Records for this exercise.
● ● ● ● ● ● ●

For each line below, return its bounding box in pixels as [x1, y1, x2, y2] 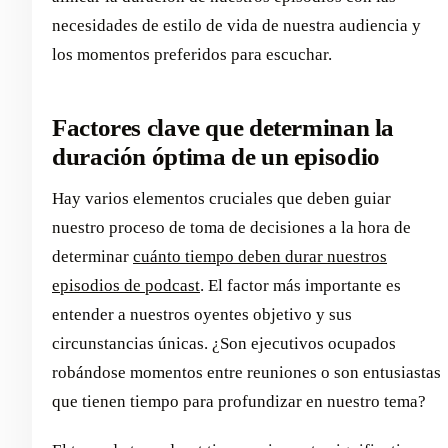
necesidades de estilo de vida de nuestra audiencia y [52, 15, 421, 35]
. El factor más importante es [200, 276, 401, 296]
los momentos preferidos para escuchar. [52, 44, 332, 64]
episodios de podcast [52, 276, 200, 296]
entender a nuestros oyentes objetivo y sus [52, 305, 352, 325]
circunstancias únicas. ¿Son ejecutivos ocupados [52, 334, 396, 354]
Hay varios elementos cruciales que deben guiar [52, 189, 391, 209]
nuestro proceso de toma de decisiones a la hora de [52, 218, 411, 238]
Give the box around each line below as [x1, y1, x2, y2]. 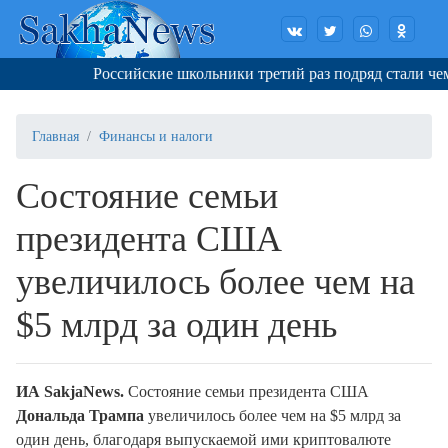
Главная [32, 129, 79, 145]
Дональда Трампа [16, 407, 144, 425]
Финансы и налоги [99, 129, 213, 145]
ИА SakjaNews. [16, 383, 124, 401]
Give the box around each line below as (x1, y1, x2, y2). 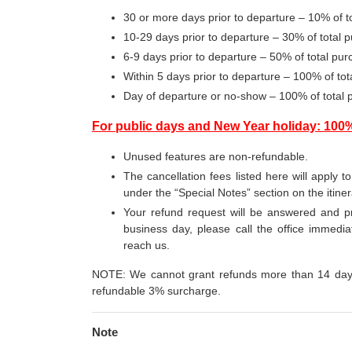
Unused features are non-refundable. (123, 150, 308, 163)
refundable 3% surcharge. (92, 284, 221, 298)
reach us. (123, 239, 170, 252)
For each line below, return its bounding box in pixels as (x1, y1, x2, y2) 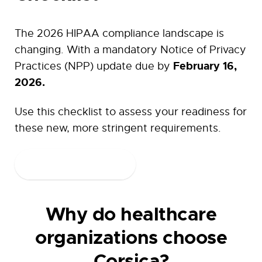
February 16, (173, 59, 237, 74)
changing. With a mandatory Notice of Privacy (15, 43, 246, 57)
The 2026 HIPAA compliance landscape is (15, 27, 224, 40)
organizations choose (35, 226, 227, 250)
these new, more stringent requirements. (15, 122, 221, 135)
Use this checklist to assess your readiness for (15, 105, 247, 119)
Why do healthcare (45, 202, 217, 227)
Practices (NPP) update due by (15, 60, 173, 73)
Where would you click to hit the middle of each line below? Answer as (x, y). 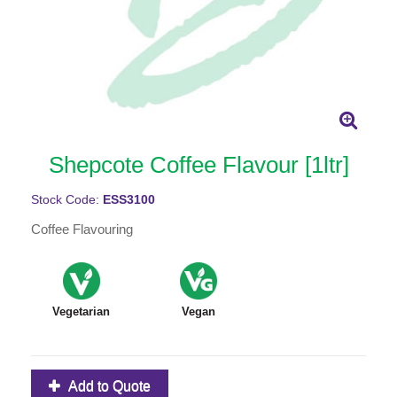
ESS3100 (129, 199)
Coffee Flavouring (82, 229)
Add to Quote (109, 385)
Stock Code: (67, 199)
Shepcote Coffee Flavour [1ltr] (198, 164)
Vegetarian (82, 311)
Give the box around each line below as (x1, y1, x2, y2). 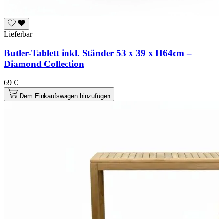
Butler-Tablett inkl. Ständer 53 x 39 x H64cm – (4, 47, 192, 58)
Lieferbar (4, 29, 32, 38)
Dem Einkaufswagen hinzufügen (20, 92, 110, 100)
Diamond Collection (4, 58, 84, 69)
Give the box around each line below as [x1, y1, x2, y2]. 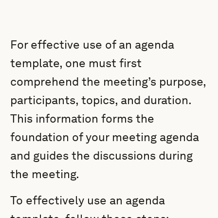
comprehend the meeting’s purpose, [10, 74, 206, 89]
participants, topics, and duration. [10, 93, 192, 107]
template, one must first [10, 56, 142, 70]
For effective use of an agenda [10, 37, 175, 52]
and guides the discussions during [10, 148, 193, 163]
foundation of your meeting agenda [10, 130, 200, 144]
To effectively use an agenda [10, 193, 165, 207]
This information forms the [10, 111, 155, 126]
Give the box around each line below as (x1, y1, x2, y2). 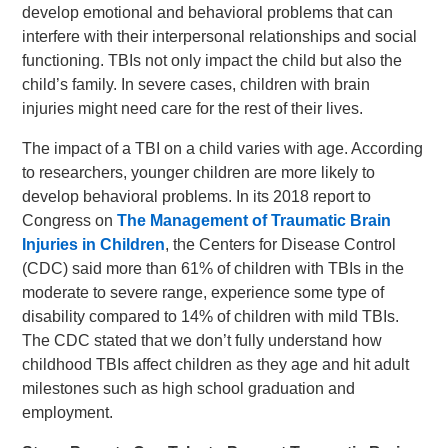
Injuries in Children (22, 236, 166, 253)
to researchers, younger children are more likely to (22, 164, 376, 181)
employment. (22, 404, 114, 421)
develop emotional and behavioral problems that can (22, 4, 394, 21)
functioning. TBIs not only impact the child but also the (22, 52, 403, 69)
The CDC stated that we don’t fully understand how (22, 332, 383, 349)
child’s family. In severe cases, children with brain (22, 76, 371, 93)
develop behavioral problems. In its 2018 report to (22, 188, 372, 205)
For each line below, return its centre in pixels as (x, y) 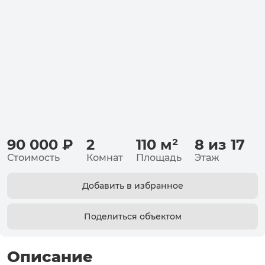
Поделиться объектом (132, 216)
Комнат (105, 158)
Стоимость (33, 158)
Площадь (159, 158)
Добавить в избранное (132, 186)
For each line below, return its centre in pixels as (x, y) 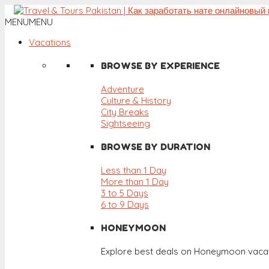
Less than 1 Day (134, 170)
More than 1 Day (135, 181)
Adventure (122, 89)
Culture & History (136, 100)
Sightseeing (125, 123)
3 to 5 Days (125, 193)
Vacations (50, 42)
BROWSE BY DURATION (156, 147)
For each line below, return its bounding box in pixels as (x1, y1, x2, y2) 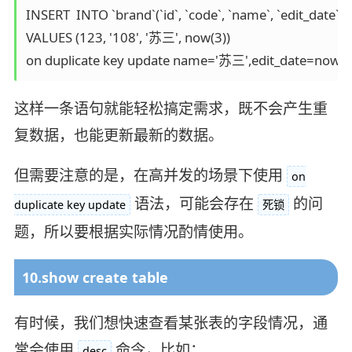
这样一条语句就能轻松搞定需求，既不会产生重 (13, 97, 328, 119)
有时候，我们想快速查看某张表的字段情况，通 (13, 313, 328, 334)
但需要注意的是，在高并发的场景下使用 (13, 165, 283, 186)
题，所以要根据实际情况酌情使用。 (13, 222, 253, 243)
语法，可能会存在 (134, 193, 254, 214)
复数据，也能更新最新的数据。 (13, 124, 223, 145)
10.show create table (21, 268, 168, 288)
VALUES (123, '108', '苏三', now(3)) (25, 27, 230, 46)

● ● ● ● ● ● ●

Across the entries, how many lines contain the word "problems"? State that number and nothing else.

Exercise result. 2